EXERCISE ->
Among the entries below, tally each line containing "requirements"; respond with the total only.

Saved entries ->
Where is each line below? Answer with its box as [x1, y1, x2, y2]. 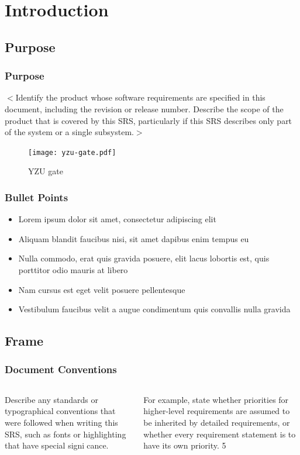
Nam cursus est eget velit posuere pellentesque [18, 283, 185, 295]
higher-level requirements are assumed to [143, 405, 290, 417]
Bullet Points [5, 189, 68, 204]
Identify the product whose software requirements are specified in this [15, 91, 265, 104]
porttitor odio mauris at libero [18, 264, 128, 275]
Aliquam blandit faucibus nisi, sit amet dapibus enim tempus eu [18, 232, 249, 244]
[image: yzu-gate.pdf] [28, 148, 116, 157]
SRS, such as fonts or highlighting [5, 428, 126, 440]

TASK OUTPUT ->
2